First let me say this about the Charles River Wheelmen and the way they prepare a course.  P E R F E C T.  I was not familiar with the region of the ride and due to closed roads by both construction and flood damage, the course differed slightly from the cue sheets.  However their road markers were easy to identify and follow, and I made it through the entire course with no wrong turns or delays.

The 50, 62 & 100 mile courses travel along the same route for some time before the 50-mile route splits off and then somewhere near the 40-mile marker the two Century’s split.

The ride pretty much consisted of rolling hills where the climbs and descents were moderate.  I recall only two climbs caused to me to get out of the saddle and work.  The other times I got out of the saddle was to stretch my legs.  I did ride through some very picturesque areas that offered fantastic views as well as riverside cruising.  Having selected the shorter Century ride and living earlier than Metric group, I rode alone mostly and enjoyed the solitude.  And even though they had two rest-stops with water and refreshments, I had all I needed with me and just rode right on through from start to finish.

I believe I saw Skibum at the Rider’s meeting at the front of the Century route starters looking like he was ready to take-off…

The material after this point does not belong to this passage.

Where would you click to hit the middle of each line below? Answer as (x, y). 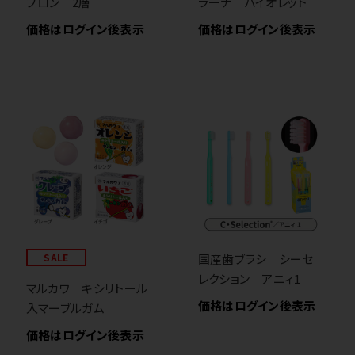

This is an early season event and a very nice one at that.  Mostly back roads with minimal traffic.  I spoke with the event Director when I finished and he handed me a flyer for their upcoming "15th Annual Climb to the Clouds" event scheduled for July 15, 2006.  The event has routes set at 45, 62, 80, 90 and 105-miles.  The two shorter routes begin at Nashoba High School @ 9:30 and the three longer routes begin in Concord-Carlisle High School at 8:30.  Go to www.crw.org for more information.


----------



## skibum1321 (May 22, 2006)

I decided to go for the 100 miler even though I definitely had not trained enough for it. I started out riding with a very fast group - a pace that I soon found out I could not sustain. For the first 47 miles (the first rest stop), I averaged 21 mph and was absolutely beat. I think I pulled for a little bit too long at the front of the group. It was a good experience for me to try and keep up with the top dogs, though. I clearly hit the wall and I had a much slower avg speed for the rest of the ride. I finished with a 17.5 mph avg, which is still pretty decent for a century. I finished in 5:45 minutes with a massive burn in my legs and a sore back. Today will definitely be and off day. I must have missed you Charlie - it was pretty crowded in the starting area.
I agree that it was a really nice ride and well-planned. They spent a lot of time in the last week to determine the detours to get around the flooding.


----------